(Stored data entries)
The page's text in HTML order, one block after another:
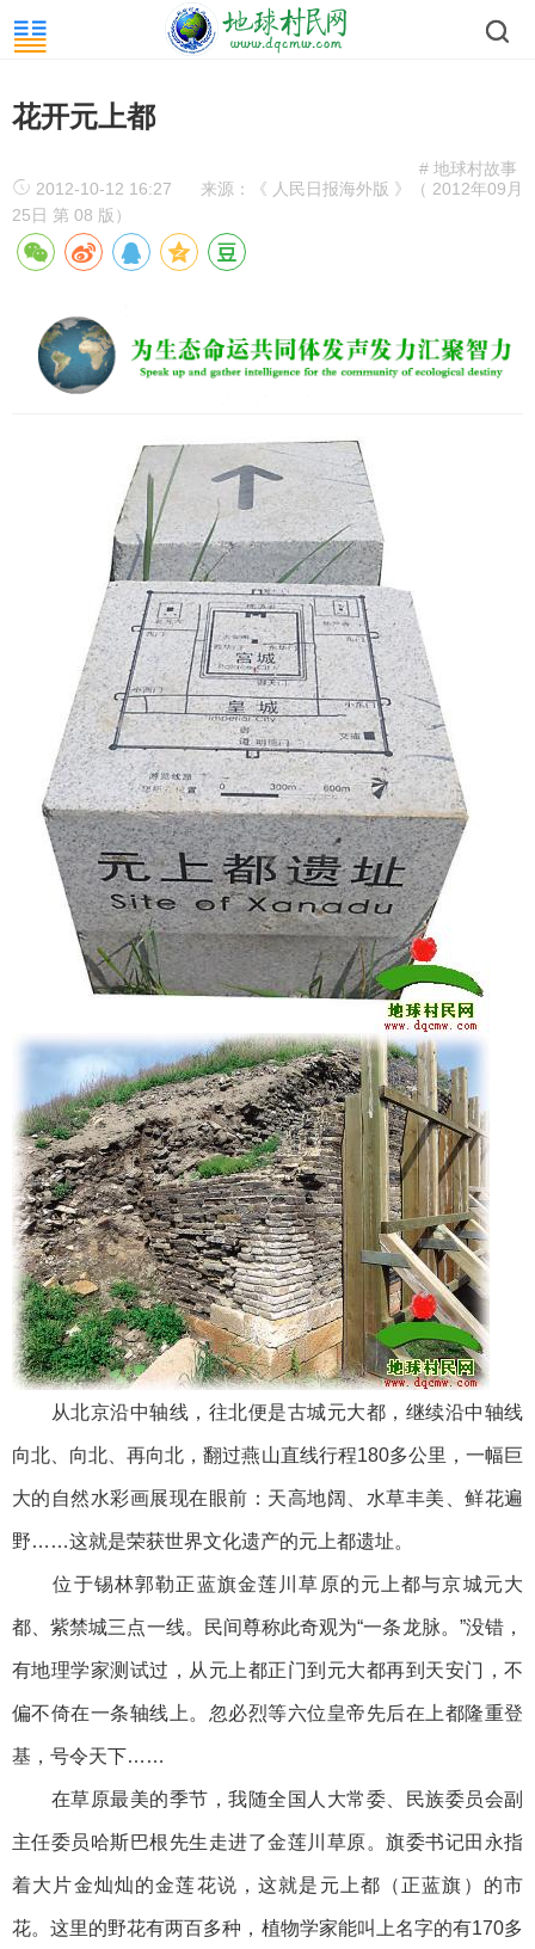
花开元上都
# 地球村故事
2012-10-12 16:27
来源：《 人民日报海外版 》（ 2012年09月
25日 第 08 版）
从北京沿中轴线，往北便是古城元大都，继续沿中轴线
向北、向北、再向北，翻过燕山直线行程180多公里，一幅巨
大的自然水彩画展现在眼前：天高地阔、水草丰美、鲜花遍
野……这就是荣获世界文化遗产的元上都遗址。
位于锡林郭勒正蓝旗金莲川草原的元上都与京城元大
都、紫禁城三点一线。民间尊称此奇观为“一条龙脉。”没错，
有地理学家测试过，从元上都正门到元大都再到天安门，不
偏不倚在一条轴线上。忽必烈等六位皇帝先后在上都隆重登
基，号令天下……
在草原最美的季节，我随全国人大常委、民族委员会副
主任委员哈斯巴根先生走进了金莲川草原。旗委书记田永指
着大片金灿灿的金莲花说，这就是元上都（正蓝旗）的市
花。这里的野花有两百多种，植物学家能叫上名字的有170多
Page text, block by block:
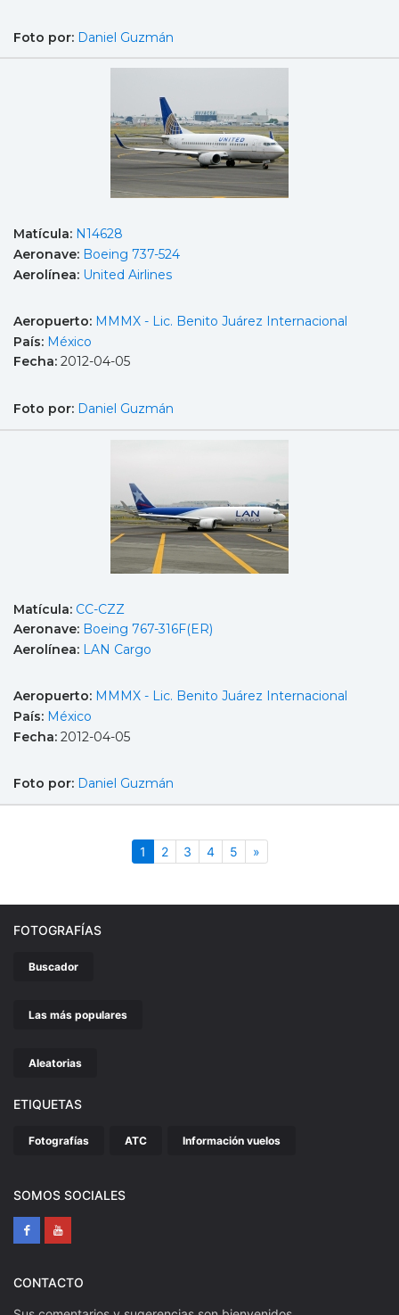
Foto por: Daniel Guzmán
Matícula: N14628
Aeronave: Boeing 737-524
Aerolínea: United Airlines
Aeropuerto: MMMX - Lic. Benito Juárez Internacional
País: México
Fecha: 2012-04-05
Foto por: Daniel Guzmán
Matícula: CC-CZZ
Aeronave: Boeing 767-316F(ER)
Aerolínea: LAN Cargo
Aeropuerto: MMMX - Lic. Benito Juárez Internacional
País: México
Fecha: 2012-04-05
Foto por: Daniel Guzmán
1 (actual)
2 3 4 5 »Siguiente
FOTOGRAFÍAS
Buscador
Las más populares
Aleatorias
ETIQUETAS
Fotografías ATC Información vuelos
SOMOS SOCIALES
CONTACTO
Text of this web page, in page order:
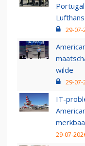
29-07-
wilde
29-07-
IT-
29-07-
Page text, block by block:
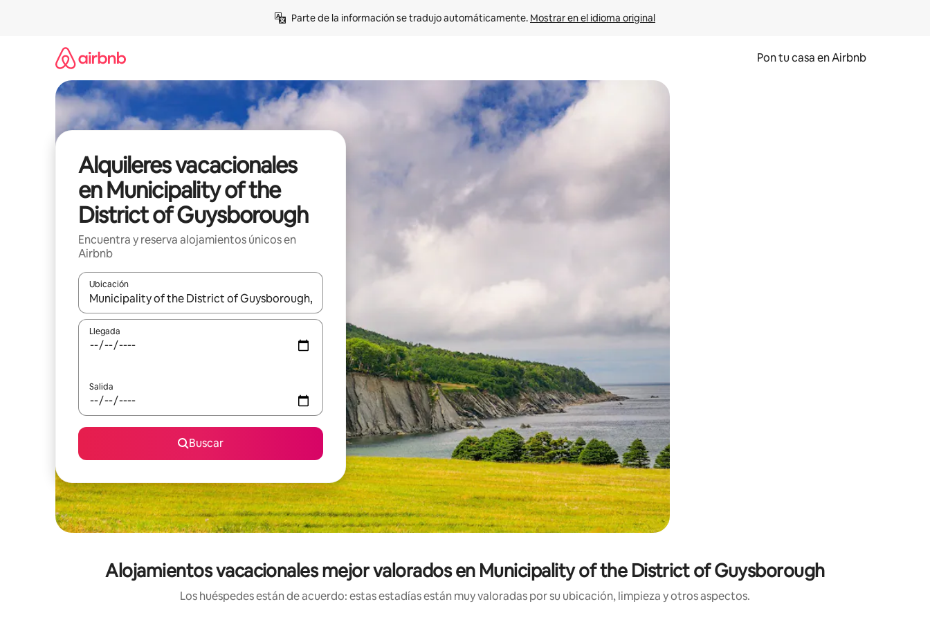
Parte de la información se tradujo automáticamente. Mostrar en el idioma original
Pon tu casa en Airbnb
Alquileres vacacionales
en Municipality of the
District of Guysborough
Encuentra y reserva alojamientos únicos en
Airbnb
Ubicación
Cuando los resultados estén disponibles, navega con las teclas de flecha hacia arriba y hacia abajo o explora con el tacto o desliza el dedo.
Llegada
Salida
Buscar
Alojamientos vacacionales mejor valorados en Municipality of the District of Guysborough
Los huéspedes están de acuerdo: estas estadías están muy valoradas por su ubicación, limpieza y otros aspectos.
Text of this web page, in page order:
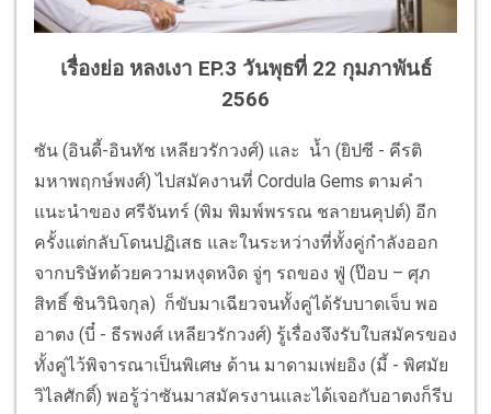
เรื่องย่อ หลงเงา EP.3 วันพุธที่ 22 กุมภาพันธ์
2566
ซัน (อินดี้-อินทัช เหลียวรักวงศ์) และ น้ำ (ยิปซี - คีรติ
มหาพฤกษ์พงศ์) ไปสมัคงานที่ Cordula Gems ตามคำ
แนะนำของ ศรีจันทร์ (พิม พิมพ์พรรณ ชลายนคุปต์) อีก
ครั้งแต่กลับโดนปฏิเสธ และในระหว่างที่ทั้งคู่กำลังออก
จากบริษัทด้วยความหงุดหงิด จู่ๆ รถของ ฟู่ (ป๊อบ – ศุภ
สิทธิ์ ชินวินิจกุล) ก็ขับมาเฉียวจนทั้งคู่ได้รับบาดเจ็บ พอ
อาตง (บี๋ - ธีรพงศ์ เหลียวรักวงศ์) รู้เรื่องจึงรับใบสมัครของ
ทั้งคู่ไว้พิจารณาเป็นพิเศษ ด้าน มาดามเพ่ยอิง (มี้ - พิศมัย
วิไลศักดิ์) พอรู้ว่าซันมาสมัครงานและได้เจอกับอาตงก็รีบ
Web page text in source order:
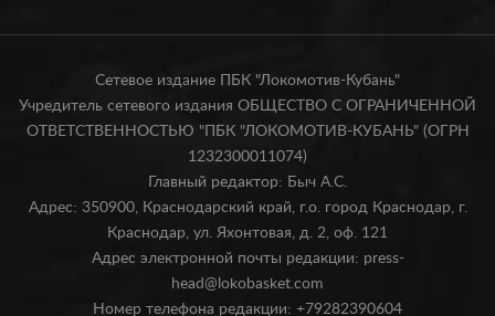
Сетевое издание ПБК "Локомотив-Кубань"
Учредитель сетевого издания ОБЩЕСТВО С ОГРАНИЧЕННОЙ
ОТВЕТСТВЕННОСТЬЮ "ПБК "ЛОКОМОТИВ-КУБАНЬ" (ОГРН
1232300011074)
Главный редактор: Быч А.С.
Адрес: 350900, Краснодарский край, г.о. город Краснодар, г.
Краснодар, ул. Яхонтовая, д. 2, оф. 121
Адрес электронной почты редакции: press-
head@lokobasket.com
Номер телефона редакции: +79282390604
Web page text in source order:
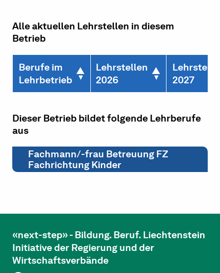
Alle aktuellen Lehrstellen in diesem
Betrieb
Berufe im
Lehrbetrieb
Lehrstellen
2026
2027
Dieser Betrieb bildet folgende Lehrberufe
aus
Fachmann/-frau Betreuung FZ
Fachrichtung Kinder
«next-step» - Bildung. Beruf. Liechtenstein
Initiative der Regierung und der
Wirtschaftsverbände
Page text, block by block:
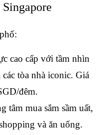
cao cấp với tầm nhìn
tòa nhà iconic. Giá
đêm.
tâm mua sắm sầm uất,
và ăn uống.
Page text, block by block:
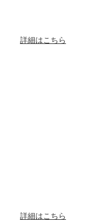
詳細はこちら
詳細はこちら
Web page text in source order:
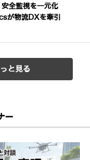
全監視を一元化
が物流DXを牽引
と見る
ー
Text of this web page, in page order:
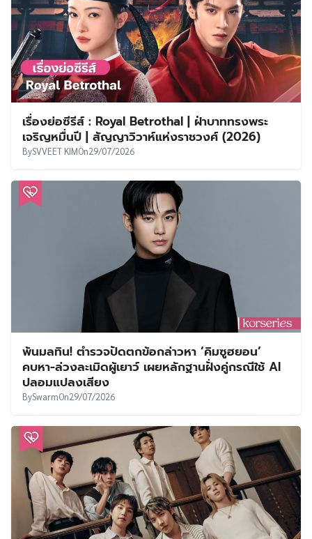
เรื่องย่อซีรีส์ : Royal Betrothal | ฝ่าบาททรงพระ
เจริญหมื่นปี | สัญญาวิวาห์แห่งราชวงศ์ (2026)
BySVVEET KIMOn29/07/2026
พ้นมลทิน! ตำรวจปัดตกข้อกล่าวหา ‘คิมซูฮยอน’
คบหา-ล่วงละเมิดผู้เยาว์ เผยหลักฐานฝั่งคู่กรณีใช้ AI
ปลอมแปลงเสียง
BySwarmOn29/07/2026
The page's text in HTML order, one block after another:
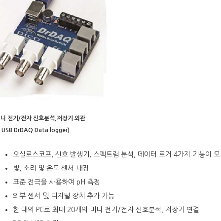
기/전자 신호분석,저장기 외관
USB DrDAQ Data logger)
오실로스코프, 신호 발생기, 스펙트럼 분석, 데이터 로거 4가지 기능이 모
빛, 소리 및 온도 센서 내장
표준 전극을 사용하여 pH 측정
외부 센서 및 디지털 장치 추가 가능
한 대의 PC로 최대 20개의 미니 전기/전자 신호분석, 저장기 연결
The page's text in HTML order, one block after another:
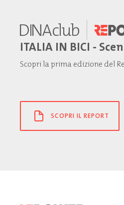
ITALIA IN BICI -
Scopri la prima edizione del
SCOPRI IL REPORT
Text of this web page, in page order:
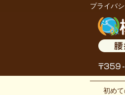
プライバ
初め
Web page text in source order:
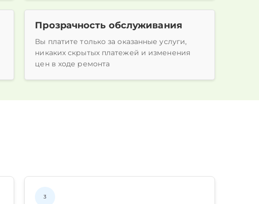
Прозрачность обслуживания
Вы платите только за оказанные услуги,
никаких скрытых платежей и изменения
цен в ходе ремонта
3
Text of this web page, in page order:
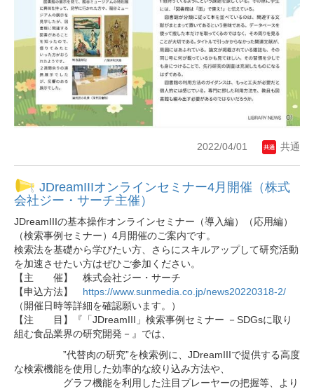
2022/04/01 共通
JDreamIIIオンラインセミナー4月開催（株式
会社ジー・サーチ主催）
JDreamIIIの基本操作オンラインセミナー（導入編）（応用編）
（検索事例セミナー）4月開催のご案内です。
検索法を基礎から学びたい方、さらにスキルアップして研究活動
を加速させたい方はぜひご参加ください。
【主 催】 株式会社ジー・サーチ
【申込方法】 https://www.sunmedia.co.jp/news20220318-2/
（開催日時等詳細を確認願います。）
【注 目】『「JDreamIII」検索事例セミナー －SDGsに取り
組む食品業界の研究開発－』では、
”代替肉の研究”を検索例に、JDreamIIIで提供する高度
な検索機能を使用した効率的な絞り込み方法や、
グラフ機能を利用した注目プレーヤーの把握等、より
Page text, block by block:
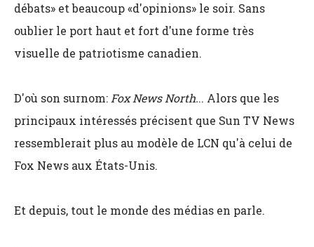
débats» et beaucoup «d'opinions» le soir. Sans
oublier le port haut et fort d'une forme très
visuelle de patriotisme canadien.
D'où son surnom: Fox News North... Alors que les
principaux intéressés précisent que Sun TV News
ressemblerait plus au modèle de LCN qu'à celui de
Fox News aux États-Unis.
Et depuis, tout le monde des médias en parle.
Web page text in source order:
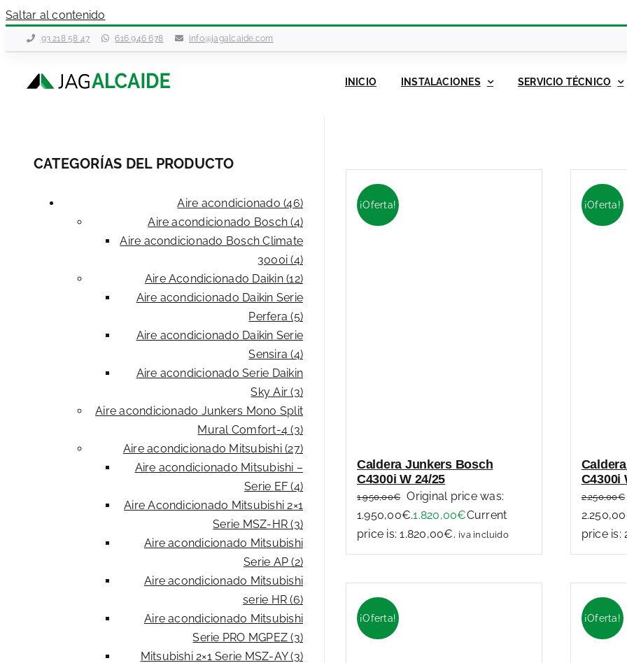
Saltar al contenido
93 218 58 47 616 946 678 info@jagalcaide.com
INICIO INSTALACIONES SERVICIO TÉCNICO
CATEGORÍAS DEL PRODUCTO
Aire acondicionado (46)
Aire acondicionado Bosch (4)
Aire acondicionado Bosch Climate
3000i (4)
Aire Acondicionado Daikin (12)
Aire acondicionado Daikin Serie
Perfera (5)
Aire acondicionado Daikin Serie
Sensira (4)
Aire acondicionado Serie Daikin
Sky Air (3)
Aire acondicionado Junkers Mono Split
Mural Comfort-4 (3)
Aire acondicionado Mitsubishi (27)
Aire acondicionado Mitsubishi –
Serie EF (4)
Aire Acondicionado Mitsubishi 2×1
Serie MSZ-HR (3)
Aire acondicionado Mitsubishi
Serie AP (2)
Aire acondicionado Mitsubishi
serie HR (6)
Aire acondicionado Mitsubishi
Serie PRO MGPEZ (3)
Mitsubishi 2×1 Serie MSZ-AY (3)
¡Oferta!
Caldera Junkers Bosch
C4300i W 24/25
1.950,00€
Original price was:
1.950,00€.1.820,00€Current
price is: 1.820,00€. iva incluido
¡Oferta!
C4300i
2.250,00€
price is:
¡Oferta! ¡Oferta!
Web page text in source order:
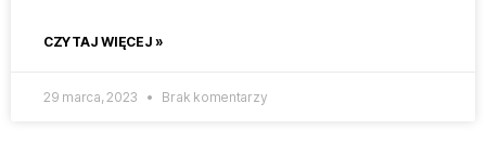
CZYTAJ WIĘCEJ »
29 marca, 2023 Brak komentarzy
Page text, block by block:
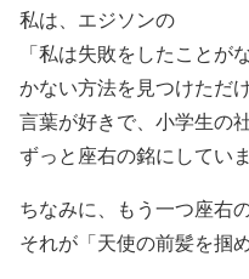
私は、エジソンの
「私は失敗をしたことが
かない方法を見つけただ
言葉が好きで、小学生の
ずっと座右の銘にしていま
ちなみに、もう一つ座右
それが「天使の前髪を掴
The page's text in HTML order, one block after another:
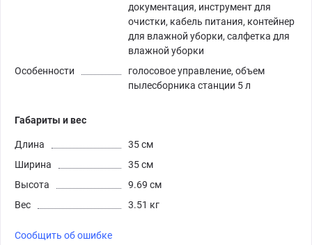
документация, инструмент для
очистки, кабель питания, контейнер
для влажной уборки, салфетка для
влажной уборки
Особенности
голосовое управление, объем
пылесборника станции 5 л
Габариты и вес
Длина
35 см
Ширина
35 см
Высота
9.69 см
Вес
3.51 кг
Сообщить об ошибке
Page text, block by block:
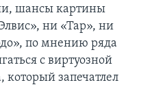
шансы картины
ни «Тар», ни
по мнению ряда
с виртуозной
запечатлел
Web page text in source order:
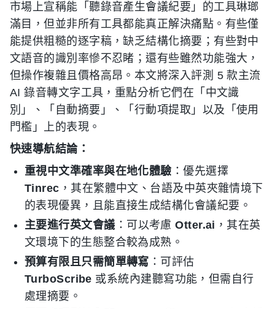
市場上宣稱能「聽錄音產生會議紀要」的工具琳瑯
滿目，但並非所有工具都能真正解決痛點。有些僅
能提供粗糙的逐字稿，缺乏結構化摘要；有些對中
文語音的識別率慘不忍睹；還有些雖然功能強大，
但操作複雜且價格高昂。本文將深入評測 5 款主流
AI 錄音轉文字工具，重點分析它們在「中文識
別」、「自動摘要」、「行動項提取」以及「使用
門檻」上的表現。
快速導航結論：
重視中文準確率與在地化體驗 ：優先選擇
Tinrec ，其在繁體中文、台語及中英夾雜情境下
的表現優異，且能直接生成結構化會議紀要。
主要進行英文會議 ：可以考慮Otter.ai ，其在英
文環境下的生態整合較為成熟。
預算有限且只需簡單轉寫 ：可評估
TurboScribe 或系統內建聽寫功能，但需自行
處理摘要。
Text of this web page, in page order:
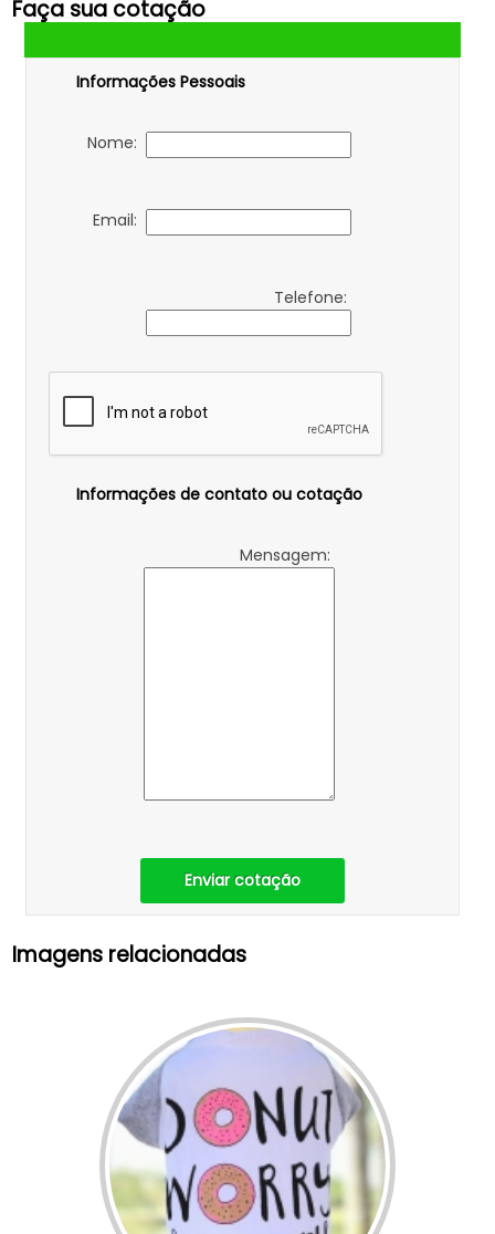
Faça sua cotação
Informações Pessoais
Nome:
Email:
Telefone:
Informações de contato ou cotação
Mensagem:
Enviar cotação
Imagens relacionadas
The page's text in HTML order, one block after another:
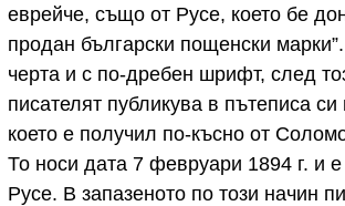
еврейче, също от Русе, което бе
продан български пощенски
черта и с по-дребен шрифт, след
писателят публикува в пътеписа си
което е получил по-късно от
То носи дата 7 февруари 1894 г. и
Русе. В запазеното по този начин
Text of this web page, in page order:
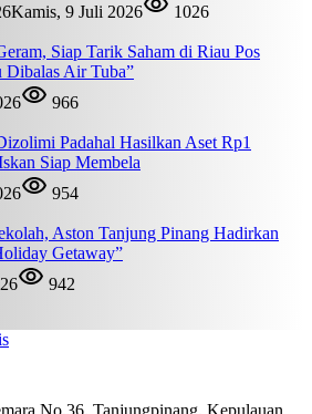
Kamis, 9 Juli 2026
1026
Siap Tarik Saham di Riau Pos
Dibalas Air Tuba”
966
Padahal Hasilkan Aset Rp1
Siap Membela
954
Aston Tanjung Pinang Hadirkan
Getaway”
942
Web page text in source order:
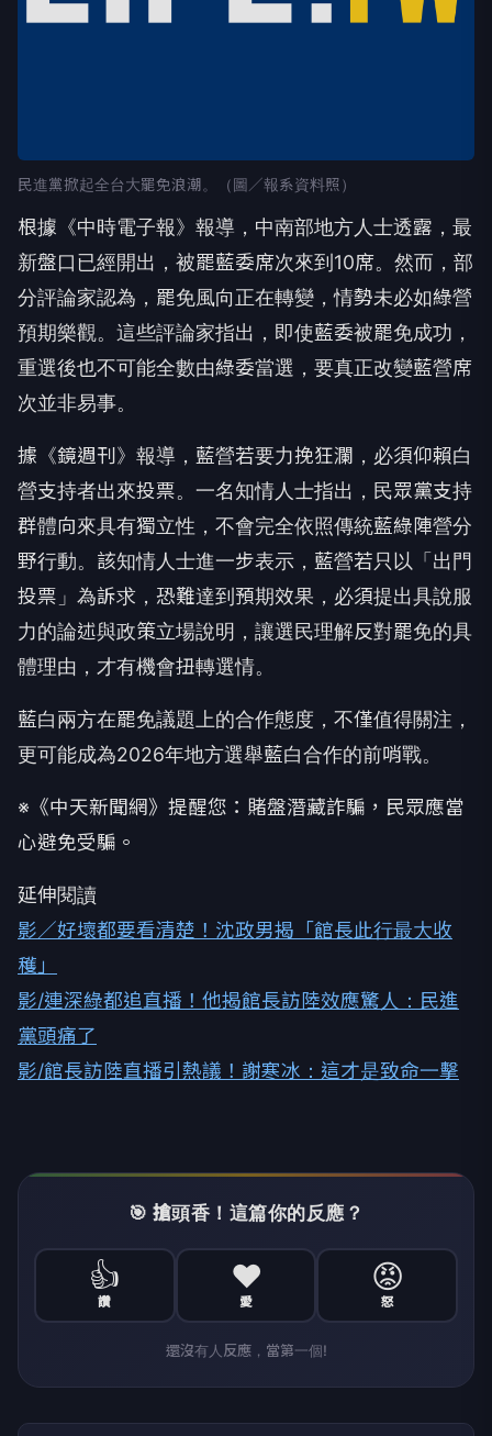
民進黨掀起全台大罷免浪潮。（圖／報系資料照）
根據《中時電子報》報導，中南部地方人士透露，最
新盤口已經開出，被罷藍委席次來到10席。然而，部
分評論家認為，罷免風向正在轉變，情勢未必如綠營
預期樂觀。這些評論家指出，即使藍委被罷免成功，
重選後也不可能全數由綠委當選，要真正改變藍營席
次並非易事。
據《鏡週刊》報導，藍營若要力挽狂瀾，必須仰賴白
營支持者出來投票。一名知情人士指出，民眾黨支持
群體向來具有獨立性，不會完全依照傳統藍綠陣營分
野行動。該知情人士進一步表示，藍營若只以「出門
投票」為訴求，恐難達到預期效果，必須提出具說服
力的論述與政策立場說明，讓選民理解反對罷免的具
體理由，才有機會扭轉選情。
藍白兩方在罷免議題上的合作態度，不僅值得關注，
更可能成為2026年地方選舉藍白合作的前哨戰。
※《中天新聞網》提醒您：賭盤潛藏詐騙，民眾應當
心避免受騙。
延伸閱讀
影／好壞都要看清楚！沈政男揭「館長此行最大收
穫」
影/連深綠都追直播！他揭館長訪陸效應驚人：民進
黨頭痛了
影/館長訪陸直播引熱議！謝寒冰：這才是致命一擊
🎯 搶頭香！這篇你的反應？
👍
讚
❤️
愛
😡
怒
還沒有人反應，當第一個!
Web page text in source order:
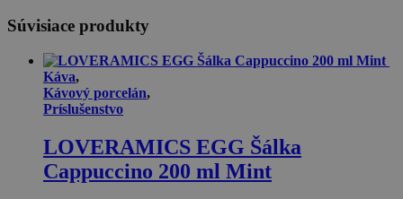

WORK ORDER:
Copy out every line of the data that includes "vacacionales".

SOLVED EXERCISE:
Alquileres vacacionales
Alojamientos vacacionales mejor valorados en Municipality of the District of Guysborough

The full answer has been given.